Studio album by Municipal Waste
- Released: July 1, 2022
- Genre: Crossover thrash
- Length: 33:51
- Label: Nuclear Blast
- Producer: Arthur Rizk, Municipal Waste

Municipal Waste chronology
| Slime and Punishment (2017) | Electrified Brain (2022) |  |

Singles from Electrified Brain
- "Grave Dive" Released: April 1, 2022; "High Speed Steel" Released: May 18, 2022; "Electrified Brain" Released: June 2, 2022;

= Electrified Brain =

Electrified Brain is the seventh studio album by American crossover thrash band Municipal Waste, released on July 1, 2022.

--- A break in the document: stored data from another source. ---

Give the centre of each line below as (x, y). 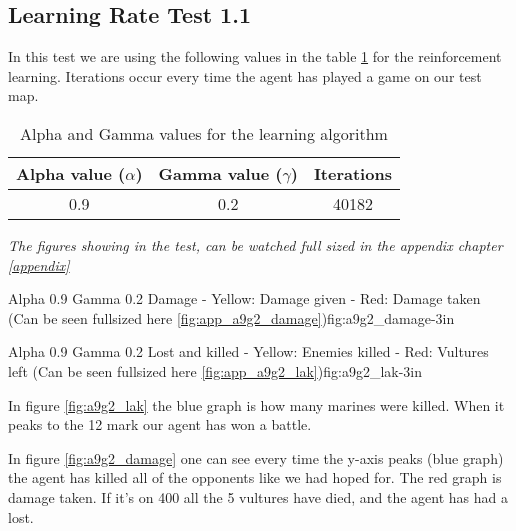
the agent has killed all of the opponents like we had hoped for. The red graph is (255, 477)
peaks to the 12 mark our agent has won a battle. (160, 424)
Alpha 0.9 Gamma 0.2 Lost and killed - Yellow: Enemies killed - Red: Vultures (248, 351)
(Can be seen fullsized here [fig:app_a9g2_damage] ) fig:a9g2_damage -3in (231, 317)
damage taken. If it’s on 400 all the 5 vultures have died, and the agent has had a (258, 496)
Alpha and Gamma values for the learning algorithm (204, 133)
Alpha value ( (71, 173)
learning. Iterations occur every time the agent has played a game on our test (245, 75)
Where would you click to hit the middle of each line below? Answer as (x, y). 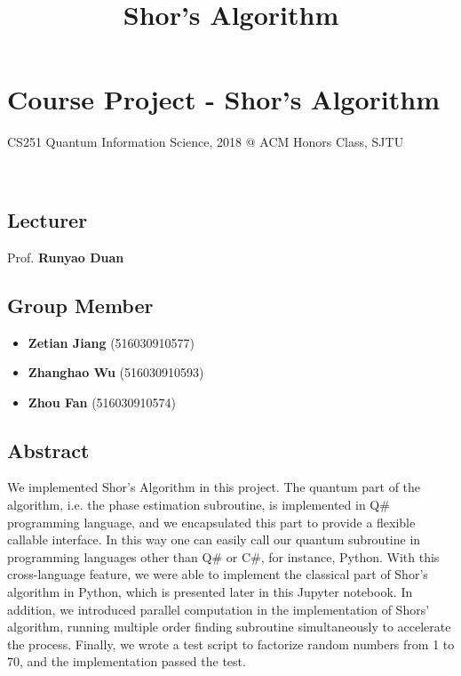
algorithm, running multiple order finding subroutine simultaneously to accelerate (229, 627)
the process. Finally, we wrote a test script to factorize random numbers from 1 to (231, 644)
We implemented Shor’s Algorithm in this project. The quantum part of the (214, 487)
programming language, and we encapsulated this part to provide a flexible (211, 522)
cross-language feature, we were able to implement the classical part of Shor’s (218, 574)
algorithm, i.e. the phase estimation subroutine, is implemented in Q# (199, 505)
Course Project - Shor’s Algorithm (224, 99)
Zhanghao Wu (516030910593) (116, 372)
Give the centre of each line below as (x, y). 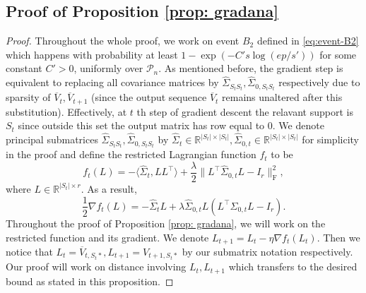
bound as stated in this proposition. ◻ (90, 281)
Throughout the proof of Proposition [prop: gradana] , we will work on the (166, 223)
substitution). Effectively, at (66, 111)
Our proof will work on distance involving (96, 267)
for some (338, 54)
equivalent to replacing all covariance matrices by (112, 82)
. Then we (338, 237)
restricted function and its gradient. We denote (107, 237)
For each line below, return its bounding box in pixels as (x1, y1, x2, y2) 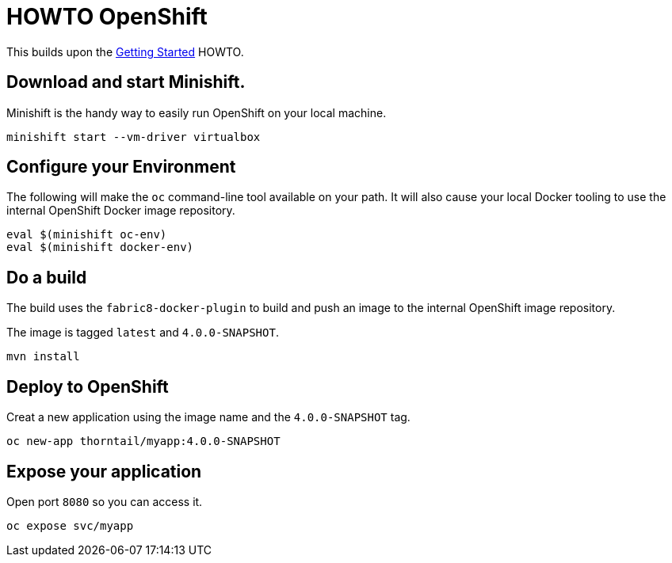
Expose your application (6, 461, 202, 481)
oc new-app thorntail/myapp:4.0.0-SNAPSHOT (6, 435, 281, 448)
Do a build (6, 267, 87, 287)
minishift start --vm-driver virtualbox (6, 130, 261, 143)
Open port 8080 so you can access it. (6, 494, 203, 508)
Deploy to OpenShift (6, 376, 169, 397)
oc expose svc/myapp (6, 519, 134, 532)
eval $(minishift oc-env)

== Background and singles ==
On October 29, 2021, Municipal Waste resigned with Nuclear Blast Records and announced their seventh studio album (which had not been named yet) would be released sometime in 2022.

On April 1, 2022, the band officially announced the album’s release date along with the album’s first single "Grave Dive." An animated music video created by Pierre Mousquet was later released for the song on July 26, featuring cameos of pop culture figures such as Skeletor and Lemmy. The second single "High Speed Steel" was released on May 18, alongside an official lyric video. Rhythm guitarist Ryan Waste stated that the song is "their ode to an era when heavy metal was transitioning into a faster form."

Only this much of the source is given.